SOURCE MATERIAL ->
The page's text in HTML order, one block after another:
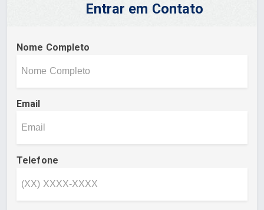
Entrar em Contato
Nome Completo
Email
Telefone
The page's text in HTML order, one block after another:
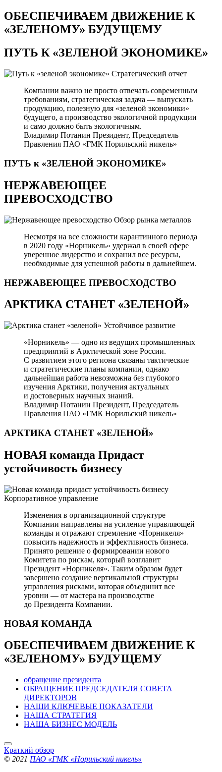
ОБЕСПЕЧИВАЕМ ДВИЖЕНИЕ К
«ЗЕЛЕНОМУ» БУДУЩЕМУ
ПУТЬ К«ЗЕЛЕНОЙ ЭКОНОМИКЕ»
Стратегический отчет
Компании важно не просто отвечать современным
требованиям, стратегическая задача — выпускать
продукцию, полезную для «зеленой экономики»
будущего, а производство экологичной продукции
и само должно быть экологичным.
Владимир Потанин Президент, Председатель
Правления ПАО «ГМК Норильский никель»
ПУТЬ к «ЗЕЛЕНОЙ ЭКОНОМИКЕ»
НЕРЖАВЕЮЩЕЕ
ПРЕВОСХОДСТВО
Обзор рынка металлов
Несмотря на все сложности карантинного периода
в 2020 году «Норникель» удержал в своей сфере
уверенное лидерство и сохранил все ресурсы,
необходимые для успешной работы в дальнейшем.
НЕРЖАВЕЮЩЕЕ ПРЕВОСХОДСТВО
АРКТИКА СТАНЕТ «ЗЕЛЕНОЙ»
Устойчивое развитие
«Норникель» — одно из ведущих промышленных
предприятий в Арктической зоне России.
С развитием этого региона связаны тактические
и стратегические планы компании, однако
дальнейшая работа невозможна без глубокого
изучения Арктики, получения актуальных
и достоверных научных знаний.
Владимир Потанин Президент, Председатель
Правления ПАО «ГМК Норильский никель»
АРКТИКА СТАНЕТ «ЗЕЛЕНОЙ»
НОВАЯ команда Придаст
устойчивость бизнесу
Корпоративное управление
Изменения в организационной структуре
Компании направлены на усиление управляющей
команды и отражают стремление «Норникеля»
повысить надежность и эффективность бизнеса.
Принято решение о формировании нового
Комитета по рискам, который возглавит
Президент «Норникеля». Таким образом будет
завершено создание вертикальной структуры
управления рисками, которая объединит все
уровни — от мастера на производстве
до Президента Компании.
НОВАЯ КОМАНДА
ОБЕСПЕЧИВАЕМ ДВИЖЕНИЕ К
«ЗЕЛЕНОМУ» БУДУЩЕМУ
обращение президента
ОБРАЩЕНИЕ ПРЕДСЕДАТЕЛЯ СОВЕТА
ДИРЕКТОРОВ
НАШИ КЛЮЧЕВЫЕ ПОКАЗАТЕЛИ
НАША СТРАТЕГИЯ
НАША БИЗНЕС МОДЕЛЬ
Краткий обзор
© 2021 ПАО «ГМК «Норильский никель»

INSTRUCTIONS TO FOLLOW -> Include both ends. Return the line holding "необходимые для успешной работы в дальнейшем." and all lines after it in the records above, exactly as written.

REPLY ->
необходимые для успешной работы в дальнейшем.
НЕРЖАВЕЮЩЕЕ ПРЕВОСХОДСТВО
АРКТИКА СТАНЕТ «ЗЕЛЕНОЙ»
Устойчивое развитие
«Норникель» — одно из ведущих промышленных
предприятий в Арктической зоне России.
С развитием этого региона связаны тактические
и стратегические планы компании, однако
дальнейшая работа невозможна без глубокого
изучения Арктики, получения актуальных
и достоверных научных знаний.
Владимир Потанин Президент, Председатель
Правления ПАО «ГМК Норильский никель»
АРКТИКА СТАНЕТ «ЗЕЛЕНОЙ»
НОВАЯ команда Придаст
устойчивость бизнесу
Корпоративное управление
Изменения в организационной структуре
Компании направлены на усиление управляющей
команды и отражают стремление «Норникеля»
повысить надежность и эффективность бизнеса.
Принято решение о формировании нового
Комитета по рискам, который возглавит
Президент «Норникеля». Таким образом будет
завершено создание вертикальной структуры
управления рисками, которая объединит все
уровни — от мастера на производстве
до Президента Компании.
НОВАЯ КОМАНДА
ОБЕСПЕЧИВАЕМ ДВИЖЕНИЕ К
«ЗЕЛЕНОМУ» БУДУЩЕМУ
обращение президента
ОБРАЩЕНИЕ ПРЕДСЕДАТЕЛЯ СОВЕТА
ДИРЕКТОРОВ
НАШИ КЛЮЧЕВЫЕ ПОКАЗАТЕЛИ
НАША СТРАТЕГИЯ
НАША БИЗНЕС МОДЕЛЬ
Краткий обзор
© 2021 ПАО «ГМК «Норильский никель»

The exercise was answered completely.